##### Recorded information

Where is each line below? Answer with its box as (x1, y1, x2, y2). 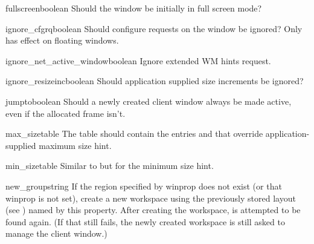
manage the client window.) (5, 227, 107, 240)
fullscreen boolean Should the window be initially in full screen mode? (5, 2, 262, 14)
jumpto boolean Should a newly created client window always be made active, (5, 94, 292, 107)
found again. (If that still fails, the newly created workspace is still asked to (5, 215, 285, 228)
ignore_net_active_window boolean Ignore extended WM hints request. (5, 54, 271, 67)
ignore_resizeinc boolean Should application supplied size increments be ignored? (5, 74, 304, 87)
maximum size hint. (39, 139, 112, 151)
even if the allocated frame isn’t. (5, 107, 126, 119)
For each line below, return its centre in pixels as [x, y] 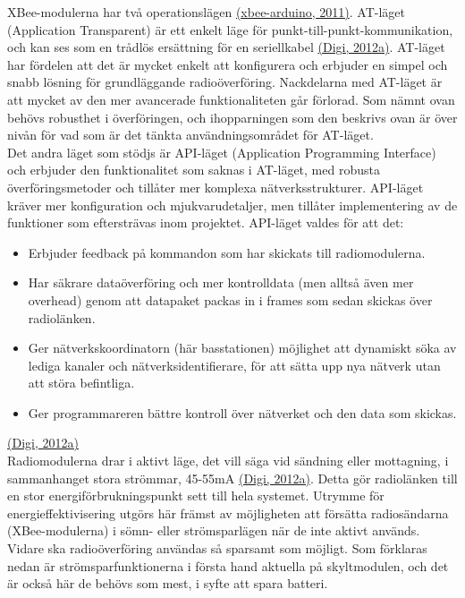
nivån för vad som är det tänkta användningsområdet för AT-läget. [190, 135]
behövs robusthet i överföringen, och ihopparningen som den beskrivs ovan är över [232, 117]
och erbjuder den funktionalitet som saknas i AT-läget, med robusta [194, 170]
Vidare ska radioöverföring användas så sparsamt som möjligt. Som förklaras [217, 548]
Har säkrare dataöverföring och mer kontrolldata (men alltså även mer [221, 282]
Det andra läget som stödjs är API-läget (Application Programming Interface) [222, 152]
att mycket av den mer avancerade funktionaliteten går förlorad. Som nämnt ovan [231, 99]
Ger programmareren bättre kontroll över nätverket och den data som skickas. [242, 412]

##########
##### Recorded information

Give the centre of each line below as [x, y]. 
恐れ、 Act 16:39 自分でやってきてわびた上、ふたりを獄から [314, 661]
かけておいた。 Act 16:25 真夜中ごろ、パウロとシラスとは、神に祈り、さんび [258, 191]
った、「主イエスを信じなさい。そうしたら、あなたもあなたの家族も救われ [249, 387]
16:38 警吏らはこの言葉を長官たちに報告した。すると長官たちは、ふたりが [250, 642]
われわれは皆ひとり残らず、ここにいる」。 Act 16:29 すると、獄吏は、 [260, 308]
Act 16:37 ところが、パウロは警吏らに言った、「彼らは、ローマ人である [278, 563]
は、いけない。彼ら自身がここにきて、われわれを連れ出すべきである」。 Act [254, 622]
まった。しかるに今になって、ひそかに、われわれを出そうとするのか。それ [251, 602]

##########

__What the exercise asks__. From the records above, transcribe exactly the run of lines that opens with the line holding "16:38 警吏らはこの言葉を長官たちに報告した。すると長官たちは、ふたりが [250, 642]" and closes with the line holding "まった。しかるに今になって、ひそかに、われわれを出そうとするのか。それ [251, 602]", both included.

__Answer for this exercise__.
16:38 警吏らはこの言葉を長官たちに報告した。すると長官たちは、ふたりが [250, 642]
われわれは皆ひとり残らず、ここにいる」。 Act 16:29 すると、獄吏は、 [260, 308]
Act 16:37 ところが、パウロは警吏らに言った、「彼らは、ローマ人である [278, 563]
は、いけない。彼ら自身がここにきて、われわれを連れ出すべきである」。 Act [254, 622]
まった。しかるに今になって、ひそかに、われわれを出そうとするのか。それ [251, 602]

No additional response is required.